Class BroadcastableTableSchema

  • All Implemented Interfaces:
    java.io.Serializable

    public final class BroadcastableTableSchema
    extends java.lang.Object
    implements java.io.Serializable
    Broadcastable wrapper for TableSchema with ZERO transient fields to optimize Spark broadcasting.

    Contains all essential fields from TableSchema needed on executors, but without the Logger reference. Executors will reconstruct TableSchema from these fields.

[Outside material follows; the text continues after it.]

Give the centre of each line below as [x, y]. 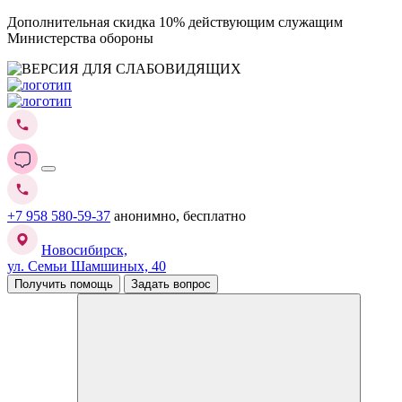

    Why ZERO transient fields matters:
    Spark's SizeEstimator uses reflection to estimate object sizes before broadcasting. Each transient field forces SizeEstimator to inspect the field's type hierarchy, which is expensive. Logger references are particularly costly due to their deep object graphs (appenders, layouts, contexts). By eliminating ALL transient fields and Logger references, we:

    • Minimize SizeEstimator reflection overhead during broadcast preparation
    • Reduce broadcast variable serialization size
    • Avoid accidental serialization of non-serializable objects
    See Also:
    Serialized Form
    • Method Detail

      • from

        public static BroadcastableTableSchema from​(@NotNull
                                                    TableSchema source)
        Creates a BroadcastableTableSchema from a source TableSchema. Extracts all essential fields but excludes the Logger.
        Parameters:
        source - the source TableSchema (driver-only)
        Returns:
        broadcastable version without Logger
      • getCreateStatement

        public java.lang.String getCreateStatement()
      • getModificationStatement

        public java.lang.String getModificationStatement()
      • getPartitionKeyColumns

        public java.util.List<java.lang.String> getPartitionKeyColumns()
      • getPartitionKeyColumnTypes

        public java.util.List<ColumnType<?>> getPartitionKeyColumnTypes()
      • getKeyFieldPositions

        public java.util.List<java.lang.Integer> getKeyFieldPositions()
      • getWriteMode

        public WriteMode getWriteMode()
      • getTtlOption

        public TTLOption getTtlOption()
      • getLowestCassandraVersion

        public java.lang.String getLowestCassandraVersion()
      • isQuoteIdentifiers

        public boolean isQuoteIdentifiers()
      • normalize

        public java.lang.Object[] normalize​(java.lang.Object[] row)
        Normalizes a row by applying type converters to each field. This mirrors the normalize method in TableSchema but uses the broadcast-safe converters list.
        Parameters:
        row - the row data to normalize
        Returns:
        the normalized row (same array instance, mutated in place)
      • getKeyColumns

        public java.lang.Object[] getKeyColumns​(java.lang.Object[] allColumns)
        Extracts key columns from all columns based on key field positions. This mirrors the getKeyColumns method in TableSchema but uses the broadcast-safe keyFieldPositions list.
        Parameters:
        allColumns - all columns in the row
        Returns:
        array containing only the key columns
      • getKeyColumns

        @NotNull
        public static java.lang.Object[] getKeyColumns​(java.lang.Object[] allColumns,
                                                       java.util.List<java.lang.Integer> keyFieldPositions)